Seventy-two percent of marketers find data fragmentation to be their greatest challenge, and in a detailed report from eConsultancy and Tealium, even when they do manage to find the data they need, the data may only be available in one particular application, resulting in blind spots, or there could be a lack of standardization, leading to an inability to “translate” the data.
There are multiple ways in which duplicates can pop up in your database: manual entry, getting multiple requests from the same prospect or customer, importing a contact lists gathered from events or tradeshows and integrations with other applications, all of which can become a big issue for marketing departments that need to track campaign success and ROI.
How to consolidate accurate data:
There are, thankfully, methods to go about deduplicating and linking the same accounts together.
Data matching solutions identify and consolidate records across multiple databases, which improves customer intelligence, profiling, management and ultimately provides access to the elusive single customer view.
But technology can only go so far—the rest will have to be pulled off by instilling best practice data collection processes into your environment.
An example of a data quality strategy:
Every CRM can fall victim to duplicate customer records. But data matching software will help you answer questions like: Is this email linked to this Facebook “like,” this mobile number or this loyalty card?
3. Using accurate data
The third challenge behind successful omnichannel marketing is knowing how to use that data for your business objectives.
With all the data being collected, there is often times a lack of internal know-how surrounding how to group, organize and make sense of it.
Validated data is of little use if you can’t use it to answer questions like: Is the data collected used to estimate the likelihood of customer conversions? Are you able to see that someone who purchased from your website only to return it a month or two later is the same individual?
How to use accurate data:
Using data for strategic objectives is typically headed by C-suite executives like chief marketing officers, chief technology officers and sometimes even chief finance officers.
However, as of late, there has been an advent of a new sort of title—the chief data officer—that handles everything from data governance and information strategy to data quality and using data as a valuable business asset.
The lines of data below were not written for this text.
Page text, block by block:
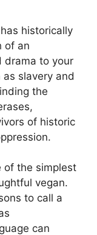
historically
of an
drama to your
slavery and
the
of historic
of the simplest
vegan.
to call a
can
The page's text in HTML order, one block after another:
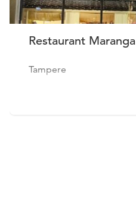
Restaurant Maranga
Tampere
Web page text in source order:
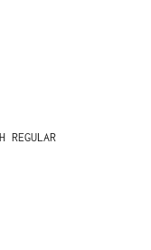
REGULAR
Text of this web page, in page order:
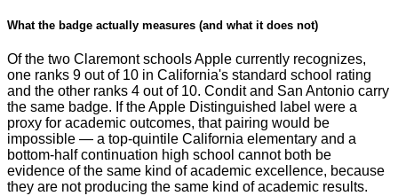
What the badge actually measures (and what it does not)
Of the two Claremont schools Apple currently recognizes,
one ranks 9 out of 10 in California's standard school rating
and the other ranks 4 out of 10. Condit and San Antonio carry
the same badge. If the Apple Distinguished label were a
proxy for academic outcomes, that pairing would be
impossible — a top-quintile California elementary and a
bottom-half continuation high school cannot both be
evidence of the same kind of academic excellence, because
they are not producing the same kind of academic results.

While there doesn’t need to be a chief data officer instated in every business, there should be an individual or team that understands how to leverage the data as a strategic asset.
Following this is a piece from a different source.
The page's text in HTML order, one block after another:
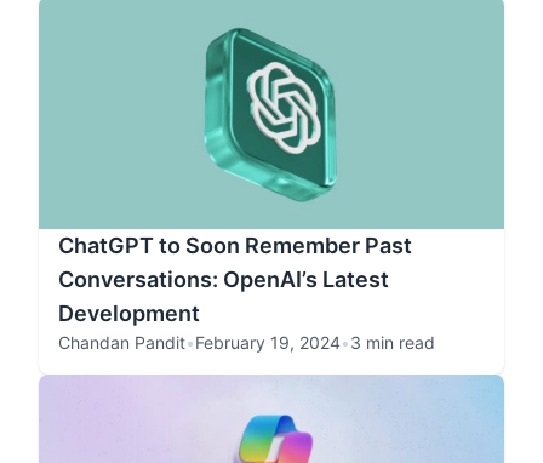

Learning how to use data for your omnichannel marketing is really a matter of asking the right questions that will drive actions, being able to organize and manage the data collected and ensuring that data quality stays at the forefront of every initiative.
Although not all these omnichannel marketing challenges are attributed to data quality, data fuels the resulting actions in such fundamental ways that its importance can hardly be ignored.
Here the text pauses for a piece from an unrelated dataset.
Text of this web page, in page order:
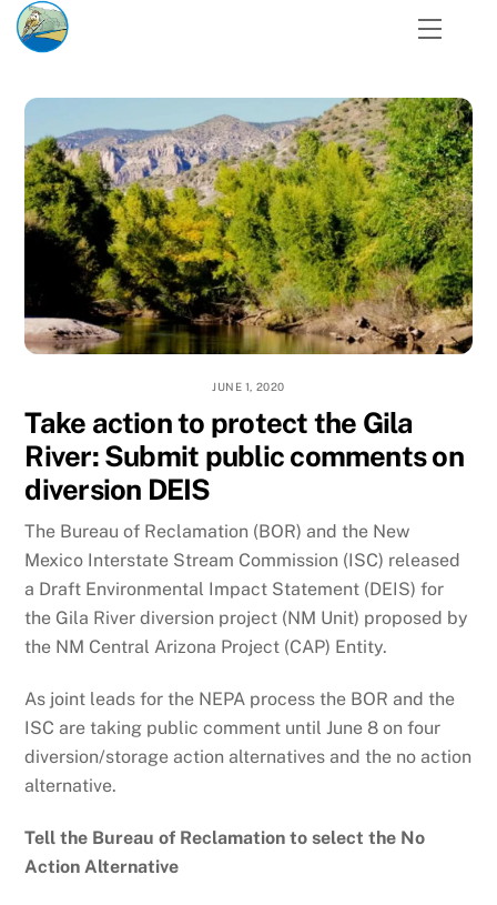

Many times, data gets lost in translation as it moves from people to the actual database. When this happens, being able to use data for marketing campaigns becomes vastly more complex.
The biggest roadblock in even beginning to tackle these marketing challenges is that marketers are bound by shrinking budgets and growing responsibilities. The justification for investing in data quality solutions is often thwarted by people becoming too comfortable in legacy technologies or not being able to calculate the return on investment.
However, rest assured that today’s marketing landscape is irrevocably centered on data quality. Only through good data quality can you build a strong foundation for the rest of your omnichannel marketing initiatives. Only through good data can you keep up with your competitors and avoid extinction.